Really? He moved me to tears a third time? It's only twenty minutes long but if you have to watch again to catch the tenderness like one more rose in your bouquet, well it stacks up to an hour. But that seems like a melting flake of time given the topic.
BJ Morris is the director of Zen Hospice Project in San Francisco. His
Ted Talk about palliative care is more poetry than lecture. He sits, unusual for a presentation to a thousand scientists, wearing his favorite chocolate brown sweater. But the easy sway of his monologue helps us over the initial shock that three of his limbs are gone.
BJ explores the necessary and unnecessary suffering that weaves itself into the process of dying. Back when he had his accident in college, the one that blew off an arm and two feet, he spent months as a patient, struggling with learning to be patient. One day it began to snow, and he lay in bed, imagining the white flurries he could neither see nor touch.
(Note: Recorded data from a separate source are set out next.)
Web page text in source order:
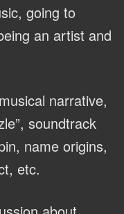
going to
an artist and
narrative,
soundtrack
name origins,
etc.
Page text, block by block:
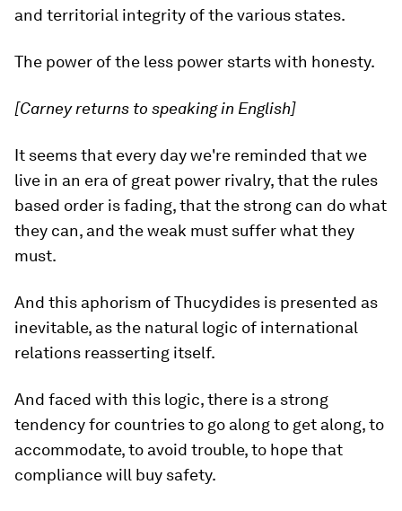
and territorial integrity of the various states.
The power of the less power starts with honesty.
[Carney returns to speaking in English]
It seems that every day we're reminded that we
live in an era of great power rivalry, that the rules
based order is fading, that the strong can do what
they can, and the weak must suffer what they
must.
And this aphorism of Thucydides is presented as
inevitable, as the natural logic of international
relations reasserting itself.
And faced with this logic, there is a strong
tendency for countries to go along to get along, to
accommodate, to avoid trouble, to hope that
compliance will buy safety.

But the next morning a nurse smuggled in a snowball and placed it on his burned skin.
That was when I started to cry.
BJ describes the cold wetness, and how it brought him to a place of both wanting to live and acceptance if he didn't.
His message, which I can only bungle with brevity, is that while all of us have parts of us that are no longer viable, we can choose to crescendo into death, rather than be repulsed by bodies that have lost so much.
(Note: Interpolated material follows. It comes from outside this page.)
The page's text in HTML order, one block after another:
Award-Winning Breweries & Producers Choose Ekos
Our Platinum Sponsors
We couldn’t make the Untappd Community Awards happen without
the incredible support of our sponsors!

His hospital strives to balance humanity with procedures, imagination with standard of care. It is about the people rather than their diseases. So when a woman whose lungs were barely drawing breath asked for French cigarettes, he listened. An elderly woman was comforted by having her dog at the foot of her bed, and the staff smiled.
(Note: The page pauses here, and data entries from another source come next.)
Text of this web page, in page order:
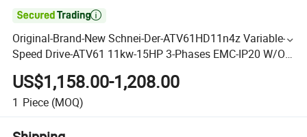

Original-Brand-New Schnei-Der-ATV61HD11n4z Variable-
Speed Drive-ATV61 11kw-15HP 3-Phases EMC-IP20 W/O-
Graph Term-480V VFD Good-Price in-Stock
US$1,158.00-1,208.00
1 Piece (MOQ)
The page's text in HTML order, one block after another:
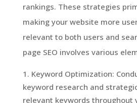
rankings. These strategies
making your website more
relevant to both users and
page SEO involves various
Keyword Optimization:
keyword research and
relevant keywords throughout

Marriage is a place of life, and also of death. There are dreams I once believed would flourish, that have withered like a garden with no rain. There are aspects of my ego that have been blown off, leaving me to find another way to walk without limping.
Yet I am learning to tease out the strands of necessary and unnecessary suffering.
"Those who trust in the Divine are altogether different. Though concerned about the morrow, yet are they unconcerned, in that they are not anxious, let alone worried, when they give thought to the morrow. They remain even-tempered whether or not they realize desires, and they do not grieve over loss; they are content with their lot. If they become wealthy they do not become infatuated with wealth; if they are promoted to important positions they do not consider themselves worthier than
others. If they become poor they are not made miserable either; if lowly in status they do not feel downcast. They know that for those who trust in the Divine all things are moving towards an everlasting state of happiness, and that no matter what happens at any time to them, it contributes to that state."